APS March Meeting 2023
Volume 68, Number 3
Las Vegas, Nevada (March 5-10)
Virtual (March 20-22); Time Zone: Pacific Time
Session A18: Fluids I
8:00 AM–11:00 AM,
Monday, March 6, 2023
Room: Room 210
Sponsoring
Unit:
DFD
Chair: Ildoo Kim, KonKuk Univ
Abstract: A18.00003 : Blocking out Voids in Percolating Media with Impentrable Cores*
8:24 AM–8:36 AM
Abstract
Presenter:
Donald J Priour
(Youngstown State University)
Author:
Donald J Priour
(Youngstown State University)
We examine structurally disordered comprised of interpenetrating polyhedral impenetrable grains with randomly selected shapes and sizes. With fluid and/or charge transport confined to voids among impentrable grains, connected interstitial volumes form system spanning networks below a crtical grain concentration per unit volume.
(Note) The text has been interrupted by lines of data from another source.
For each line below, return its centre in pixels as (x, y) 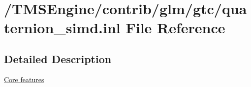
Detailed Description (58, 58)
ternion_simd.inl (62, 28)
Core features (24, 79)
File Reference (175, 28)
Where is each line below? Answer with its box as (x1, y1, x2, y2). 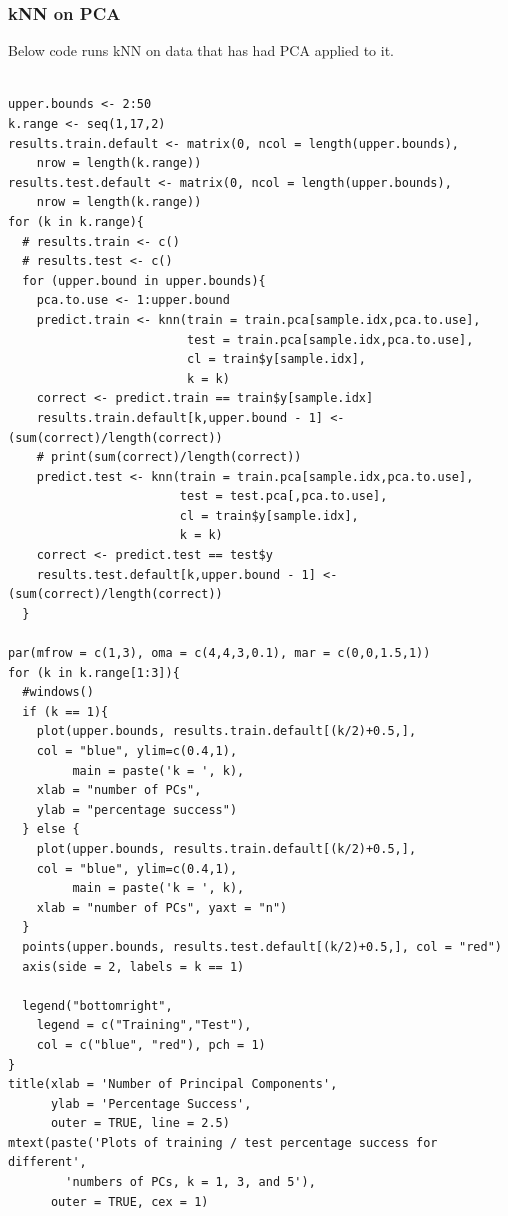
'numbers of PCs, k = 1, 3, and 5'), (65, 1175, 316, 1190)
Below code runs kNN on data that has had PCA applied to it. (8, 40, 394, 61)
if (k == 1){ (22, 704, 109, 719)
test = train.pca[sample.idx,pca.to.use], (186, 332, 474, 347)
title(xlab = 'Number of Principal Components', (8, 1077, 338, 1092)
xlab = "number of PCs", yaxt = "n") (36, 900, 288, 915)
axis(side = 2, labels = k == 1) (22, 959, 245, 974)
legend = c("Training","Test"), (36, 1018, 252, 1033)
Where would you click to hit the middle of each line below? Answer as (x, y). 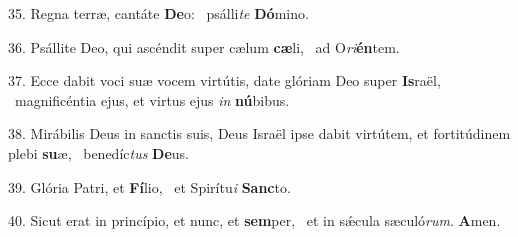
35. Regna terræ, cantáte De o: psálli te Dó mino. (158, 13)
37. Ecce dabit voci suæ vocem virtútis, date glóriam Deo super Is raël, (224, 80)
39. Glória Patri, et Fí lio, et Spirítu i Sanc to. (149, 186)
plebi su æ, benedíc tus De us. (99, 152)
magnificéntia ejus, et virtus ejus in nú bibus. (152, 99)
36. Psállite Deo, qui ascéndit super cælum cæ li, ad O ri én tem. (204, 46)
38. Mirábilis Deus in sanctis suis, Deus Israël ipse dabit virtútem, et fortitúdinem (259, 133)
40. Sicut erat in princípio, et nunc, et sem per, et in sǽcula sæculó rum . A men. (254, 220)
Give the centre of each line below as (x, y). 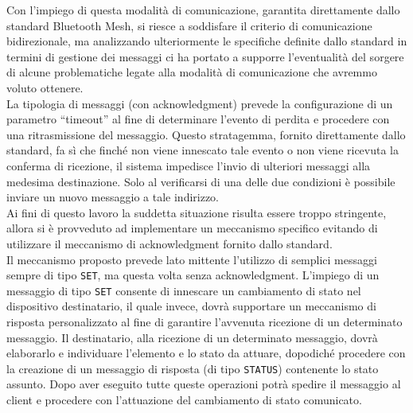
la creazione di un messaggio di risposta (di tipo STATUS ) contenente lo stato (193, 368)
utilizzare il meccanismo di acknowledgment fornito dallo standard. (169, 243)
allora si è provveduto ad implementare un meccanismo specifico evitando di (192, 228)
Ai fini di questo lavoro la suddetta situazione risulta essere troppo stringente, (197, 212)
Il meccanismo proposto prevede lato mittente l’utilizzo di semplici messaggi (192, 259)
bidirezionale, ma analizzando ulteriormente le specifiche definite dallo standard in (207, 41)
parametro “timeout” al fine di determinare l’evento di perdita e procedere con (198, 119)
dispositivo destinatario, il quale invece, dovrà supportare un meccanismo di (191, 306)
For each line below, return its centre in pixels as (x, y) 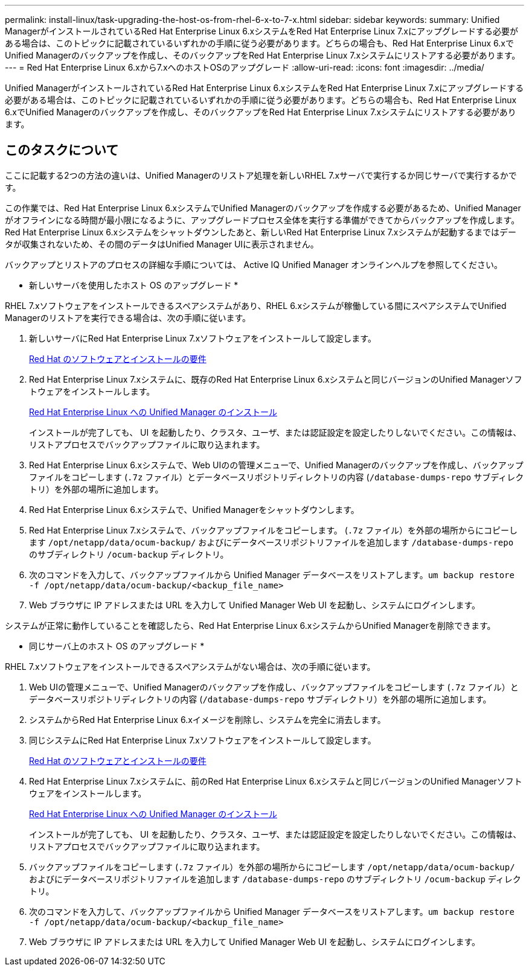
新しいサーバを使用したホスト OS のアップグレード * (134, 285)
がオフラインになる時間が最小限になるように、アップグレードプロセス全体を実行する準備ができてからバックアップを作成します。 (262, 220)
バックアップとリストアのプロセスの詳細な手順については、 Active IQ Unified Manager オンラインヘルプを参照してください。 (254, 264)
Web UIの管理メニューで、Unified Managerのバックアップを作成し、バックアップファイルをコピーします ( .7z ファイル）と (274, 687)
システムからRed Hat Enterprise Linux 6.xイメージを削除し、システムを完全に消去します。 (207, 719)
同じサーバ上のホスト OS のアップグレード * (117, 646)
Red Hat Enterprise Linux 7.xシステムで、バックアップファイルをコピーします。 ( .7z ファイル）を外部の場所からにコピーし (274, 530)
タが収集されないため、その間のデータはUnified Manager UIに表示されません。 (162, 244)
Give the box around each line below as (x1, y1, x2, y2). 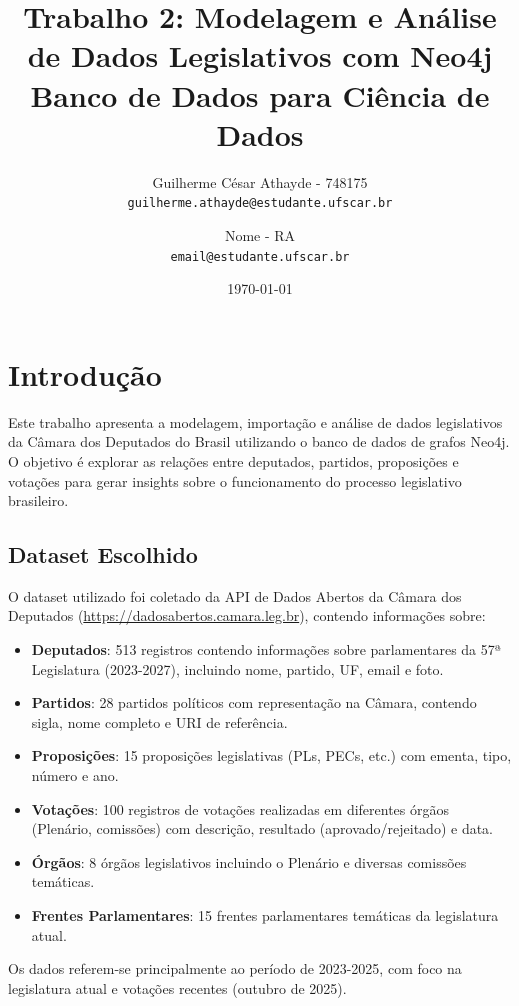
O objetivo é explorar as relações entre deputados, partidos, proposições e (8, 450, 459, 471)
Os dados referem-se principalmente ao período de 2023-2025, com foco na (8, 958, 462, 979)
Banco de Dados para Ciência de (30, 74, 490, 115)
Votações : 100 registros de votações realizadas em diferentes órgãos (31, 798, 450, 819)
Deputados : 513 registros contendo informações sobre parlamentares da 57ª (31, 639, 502, 660)
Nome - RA (224, 224, 296, 245)
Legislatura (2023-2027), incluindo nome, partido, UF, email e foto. (31, 658, 444, 679)
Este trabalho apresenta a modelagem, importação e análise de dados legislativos (8, 411, 503, 432)
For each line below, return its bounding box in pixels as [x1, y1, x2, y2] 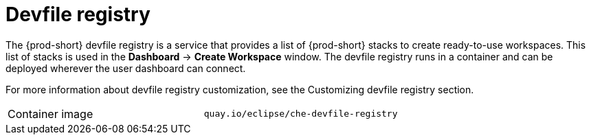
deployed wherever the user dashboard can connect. [5, 62, 246, 74]
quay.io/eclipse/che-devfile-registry [203, 108, 398, 119]
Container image [8, 106, 93, 121]
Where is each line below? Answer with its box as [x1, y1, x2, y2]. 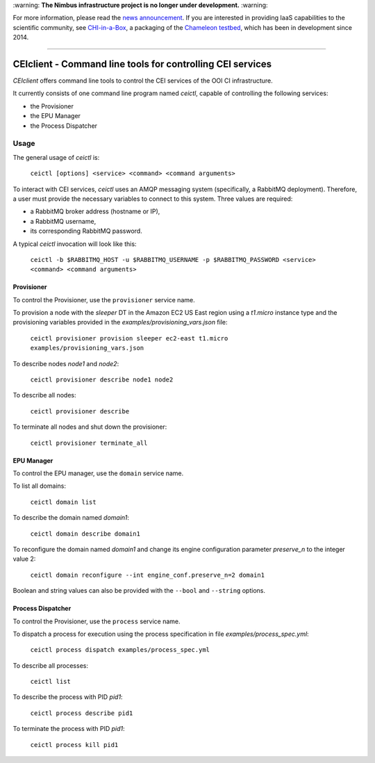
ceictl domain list [30, 498, 97, 506]
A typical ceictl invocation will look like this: [12, 240, 137, 248]
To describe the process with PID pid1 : [12, 693, 123, 701]
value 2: [12, 555, 36, 563]
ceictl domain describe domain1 [30, 530, 140, 538]
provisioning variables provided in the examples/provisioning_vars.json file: [12, 318, 228, 327]
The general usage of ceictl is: [12, 153, 100, 161]
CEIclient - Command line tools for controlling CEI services [12, 58, 272, 69]
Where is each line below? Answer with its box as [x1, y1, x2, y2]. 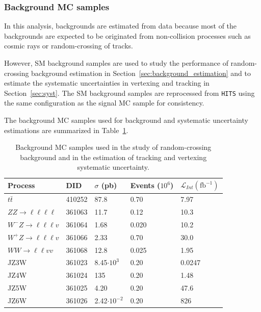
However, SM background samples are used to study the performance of [4, 58, 228, 68]
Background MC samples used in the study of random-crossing [15, 142, 212, 152]
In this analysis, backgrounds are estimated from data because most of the [4, 20, 237, 31]
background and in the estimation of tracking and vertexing [20, 151, 207, 162]
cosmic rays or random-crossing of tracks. [4, 40, 133, 51]
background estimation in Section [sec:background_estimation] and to [31, 67, 251, 78]
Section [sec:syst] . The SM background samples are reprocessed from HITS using [4, 87, 255, 98]
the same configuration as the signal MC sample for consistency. [4, 97, 204, 108]
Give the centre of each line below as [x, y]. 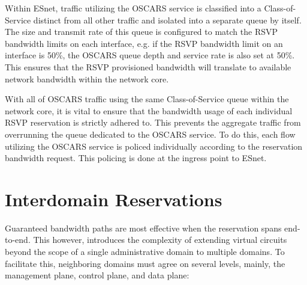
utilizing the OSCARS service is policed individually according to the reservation [154, 146]
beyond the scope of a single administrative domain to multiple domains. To [145, 252]
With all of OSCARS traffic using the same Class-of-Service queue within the [147, 99]
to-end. [18, 240]
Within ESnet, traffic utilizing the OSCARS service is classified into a [133, 8]
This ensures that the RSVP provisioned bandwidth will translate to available [148, 66]
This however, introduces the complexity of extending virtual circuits [160, 240]
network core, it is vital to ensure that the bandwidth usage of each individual [149, 110]
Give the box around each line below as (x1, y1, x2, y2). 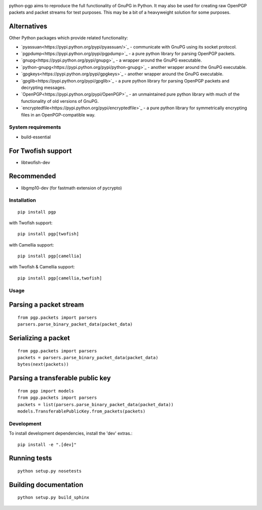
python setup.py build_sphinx (17, 495, 90, 500)
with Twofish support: (9, 220, 53, 226)
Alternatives (9, 22, 48, 31)
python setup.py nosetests (17, 468, 82, 474)
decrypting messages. (21, 85, 66, 91)
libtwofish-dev (21, 159, 50, 165)
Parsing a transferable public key (9, 374, 111, 382)
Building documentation (9, 480, 83, 489)
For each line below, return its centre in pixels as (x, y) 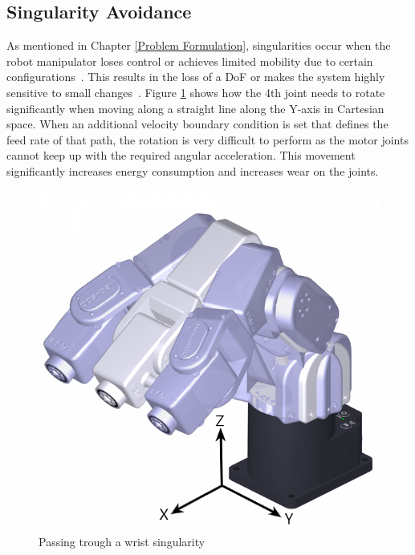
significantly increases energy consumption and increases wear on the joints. (193, 170)
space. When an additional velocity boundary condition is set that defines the (197, 124)
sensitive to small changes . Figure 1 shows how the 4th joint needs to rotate (196, 92)
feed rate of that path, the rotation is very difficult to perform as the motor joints (207, 139)
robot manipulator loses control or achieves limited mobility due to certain (190, 61)
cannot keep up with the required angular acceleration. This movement (181, 155)
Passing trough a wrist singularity (122, 542)
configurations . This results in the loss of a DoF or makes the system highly (196, 77)
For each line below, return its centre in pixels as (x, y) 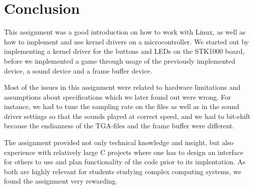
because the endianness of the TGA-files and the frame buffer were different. (119, 126)
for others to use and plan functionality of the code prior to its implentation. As (125, 162)
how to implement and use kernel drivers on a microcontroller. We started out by (127, 41)
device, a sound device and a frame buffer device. (78, 70)
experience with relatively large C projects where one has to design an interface (124, 152)
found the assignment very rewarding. (61, 181)
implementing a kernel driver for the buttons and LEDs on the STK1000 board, (124, 51)
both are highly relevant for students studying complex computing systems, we (123, 171)
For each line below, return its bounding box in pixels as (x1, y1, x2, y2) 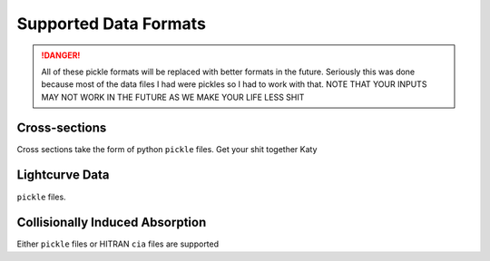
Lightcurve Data (16, 168, 110, 183)
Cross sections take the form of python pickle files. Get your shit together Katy (16, 143, 318, 154)
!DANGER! (41, 50, 81, 61)
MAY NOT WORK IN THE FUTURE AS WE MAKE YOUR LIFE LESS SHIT (41, 92, 305, 102)
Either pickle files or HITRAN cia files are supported (16, 238, 220, 249)
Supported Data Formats (16, 14, 206, 34)
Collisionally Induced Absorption (16, 215, 207, 230)
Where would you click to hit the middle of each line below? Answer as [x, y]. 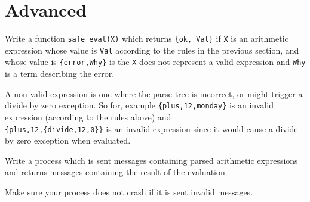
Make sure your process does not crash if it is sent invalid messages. [129, 192]
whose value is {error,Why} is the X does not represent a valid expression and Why [155, 62]
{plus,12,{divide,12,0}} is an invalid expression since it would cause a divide [151, 128]
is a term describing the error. [60, 74]
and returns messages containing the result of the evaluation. [116, 172]
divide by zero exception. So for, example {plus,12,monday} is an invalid [139, 105]
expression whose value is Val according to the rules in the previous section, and [152, 50]
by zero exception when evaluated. [68, 140]
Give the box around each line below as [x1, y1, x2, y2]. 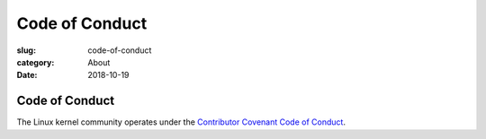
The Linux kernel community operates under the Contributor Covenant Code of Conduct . [16, 117, 346, 127]
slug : [16, 45, 36, 56]
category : [16, 56, 55, 67]
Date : [16, 70, 38, 81]
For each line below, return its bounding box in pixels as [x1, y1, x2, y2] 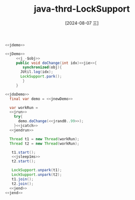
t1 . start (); [11, 150, 36, 155]
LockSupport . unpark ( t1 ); [11, 168, 62, 173]
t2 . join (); [11, 181, 34, 186]
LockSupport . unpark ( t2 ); [11, 172, 62, 177]
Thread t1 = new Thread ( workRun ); [9, 136, 79, 142]
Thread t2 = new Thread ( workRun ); [9, 141, 79, 146]
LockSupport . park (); [20, 74, 62, 79]
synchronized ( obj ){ [22, 65, 62, 70]
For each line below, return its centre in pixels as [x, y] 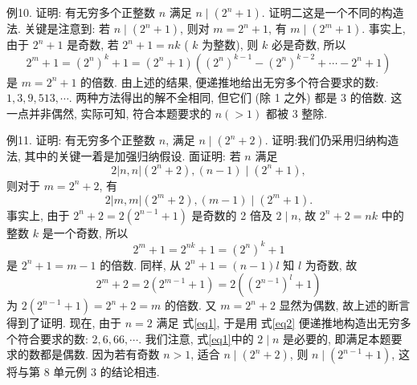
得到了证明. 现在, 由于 [64, 323]
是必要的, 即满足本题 [337, 338]
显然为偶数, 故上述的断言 [345, 305]
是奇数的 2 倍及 [232, 215]
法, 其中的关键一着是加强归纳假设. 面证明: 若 [124, 156]
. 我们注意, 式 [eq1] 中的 [196, 338]
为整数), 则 [230, 44]
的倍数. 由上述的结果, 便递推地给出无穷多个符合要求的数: [230, 81]
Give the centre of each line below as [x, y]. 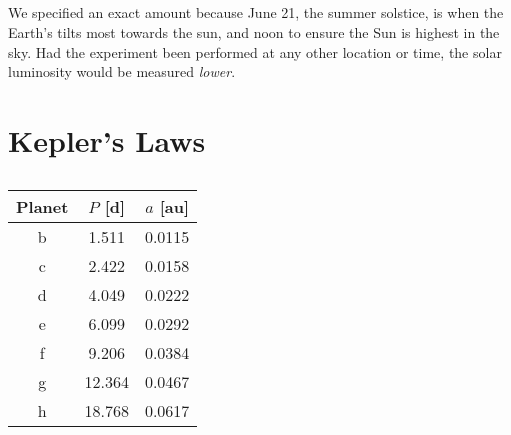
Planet [42, 206]
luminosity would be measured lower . [122, 71]
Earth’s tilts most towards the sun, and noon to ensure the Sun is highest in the [254, 31]
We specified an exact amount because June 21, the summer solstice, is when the [256, 12]
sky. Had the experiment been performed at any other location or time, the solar [255, 51]
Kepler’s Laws [107, 139]

The latter marks the phase boundary between among systems which percolate on macroscopic scales (for lower grain concentrations) and those which do not (for higher grain concentrations). With large-scale Monte Carlo simulations based on dynamical infiltration of void volume networks with virtual tracer particles, we calculate critical indices, including the percolation transition. Subdividing the system into voxels (small cube shaped volumes) fulfills a pragmatic role in minimizing computational effort and memory usage, allowing for the examination of systems with as many as a billion voxels volumes, each of which is occupied by or is contact with on the order of a dozen impenetrable grains. In addition, we exploit the voxel volumes as a more efficient way to find the percolation transition than the root mean square distance traversed by virtual tracers due to higher scaling exponents with tracer dwell time for the mean number of voxel volumes visited over the course of a dynamical infiltration trajectory. In studying porous media comprised of highly irregular angular grains, we consider systems made of up polyhedra cleaved many times with randomly oriented slicing planes where the mean number of fragmentation events is a tunable parameter. We find that the critical porosity increases monotonically and ultimately saturates at about 5.5% with increasing average number of slices per grain. This saturation of the critical porosity occurs in spite of the fact that the range of grain volumes ultimately expands to span several orders of magnitude even as the shape distribution tends to a limiting profile and ceases to evolve.